On December 29, 2014, final regulations were released under Internal Revenue Code section 501(r). Enacted as part of the Patient Protection and Affordable Care Act in 2010 (the “ACA”), section 501(r) requires tax-exempt hospital organizations to have certain policies and procedures in place for each hospital facility, including the creation and implementation of a community health needs assessment, a financial assistance policy for low-income patients, written policies for the provision of emergency care, and limitations on charges and collection activities for individuals eligible for the financial assistance policy.
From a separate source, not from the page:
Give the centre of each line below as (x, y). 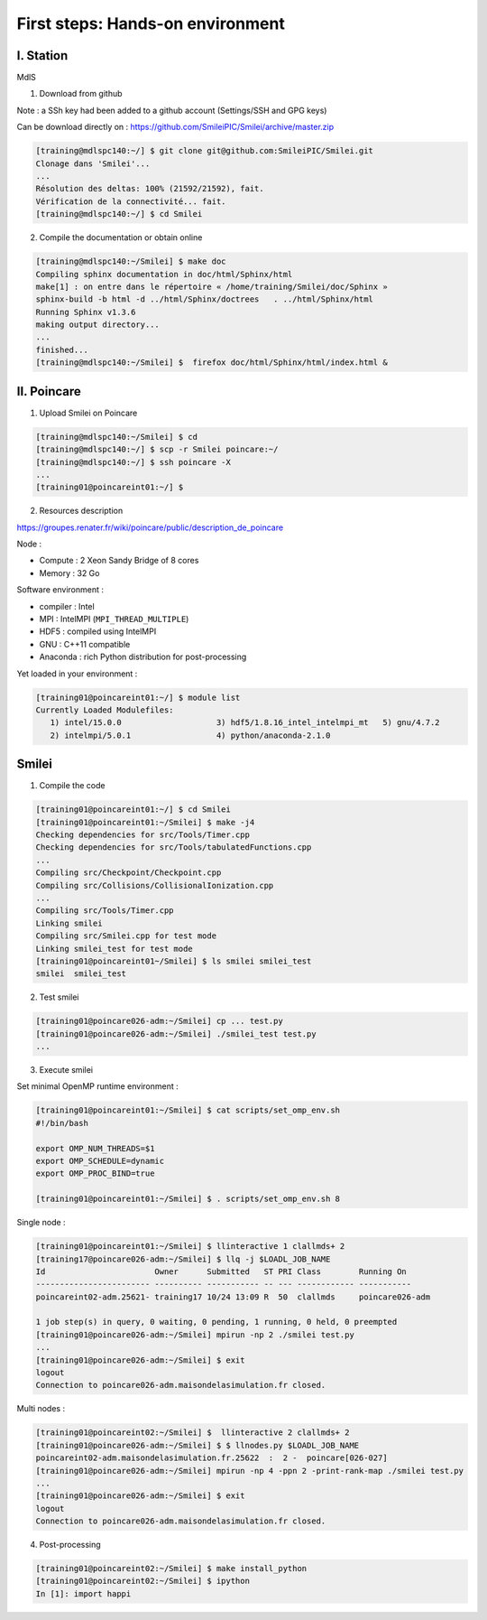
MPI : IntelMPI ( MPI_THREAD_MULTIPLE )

As described in our 2012 and 2013 Alerts, tax-exempt hospitals should by now have developed and be following section 501(r) policies and procedures that are based on the statutory language, assisted by the two prior sets of proposed regulations. While the final regulations retain many of the elements of the proposed regulations – and in some respects provide greater flexibility than the proposed regulations – in certain other respects the final regulations are more restrictive. To ensure their continued section 501(c)(3) status and to avoid penalty taxes, tax-exempt hospital organizations should re-examine and make appropriate changes to their section 501(r) policies and procedures in light of the final regulations.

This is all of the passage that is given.